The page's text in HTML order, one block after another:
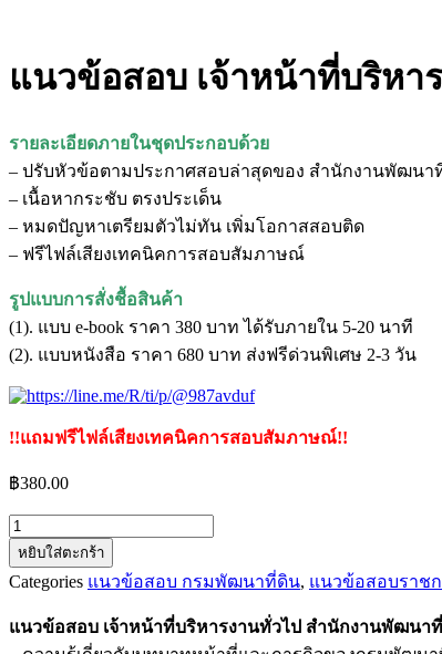
แนวข้อสอบ เจ้าหน้าที่บริห
รายละเอียดภายในชุดประกอบด้วย
– ปรับหัวข้อตามประกาศสอบล่าสุดของ สำนักงานพัฒน
– เนื้อหากระชับ ตรงประเด็น
– หมดปัญหาเตรียมตัวไม่ทัน เพิ่มโอกาสสอบติด
– ฟรีไฟล์เสียงเทคนิคการสอบสัมภาษณ์
รูปแบบการสั่งชื้อสินค้า
(1). แบบ e-book ราคา 380 บาท ได้รับภายใน 5-20 นาที
(2). แบบหนังสือ ราคา 680 บาท ส่งฟรีด่วนพิเศษ 2-3 วัน
!!แถมฟรีไฟล์เสียงเทคนิคการสอบสัมภาษณ์!!
฿380.00
จำนวน
แนว
ข้อสอบ
หน้าที่
หยิบใส่ตะกร้า
Categories แนวข้อสอบ กรมพัฒนาที่ดิน, แนวข้อสอบราช
แนวข้อสอบ เจ้าหน้าที่บริหารงานทั่วไป สำนักงานพัฒนา
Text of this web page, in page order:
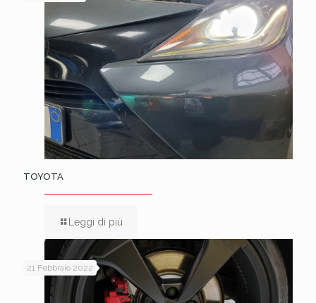
TOYOTA
Leggi di più
21 Febbraio 2022
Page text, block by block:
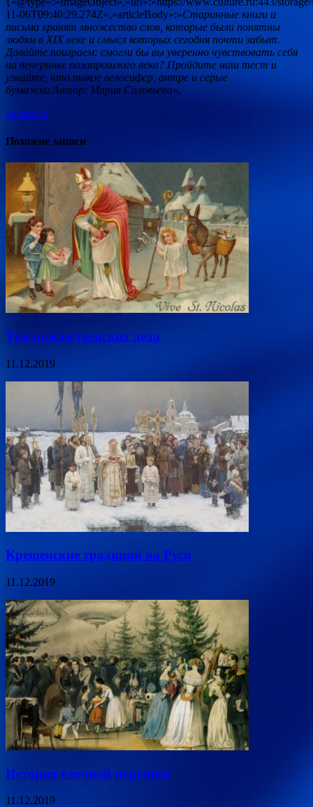
11-06T09:40:29.274Z»,»articleBody»:»Старинные книги и
письма хранят множество слов, которые были понятны
людям в XIX веке и смысл которых сегодня почти забыт.
Давайте поиграем: смогли бы вы уверенно чувствовать себя
на вечеринке позапрошлого века? Пройдите наш тест и
узнайте, что такое велосифер, антре и серые
бумажки.Автор: Мария Соловьева«,
culture.ru
Похожие записи
Три рождественских деда
11.12.2019
Крещенские традиции на Руси
11.12.2019
История елочной игрушки
11.12.2019
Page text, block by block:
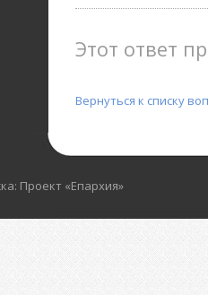
Этот ответ
Вернуться к списку
Проект «Епархия»
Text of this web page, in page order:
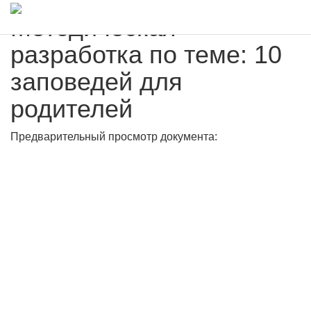
Методическая
разработка по теме: 10
заповедей для
родителей
Предварительный просмотр документа:

----

Exercise brief: An exact restatement is expected of the lines from the line containing "Вернуться к списку" to the end of the data above, pictures excluded.

Answer to the problem:
Вернуться к списку
Проект «Епархия»
Text of this web page, in page order:
Методическая
разработка по теме: 10
заповедей для
родителей
Предварительный просмотр документа:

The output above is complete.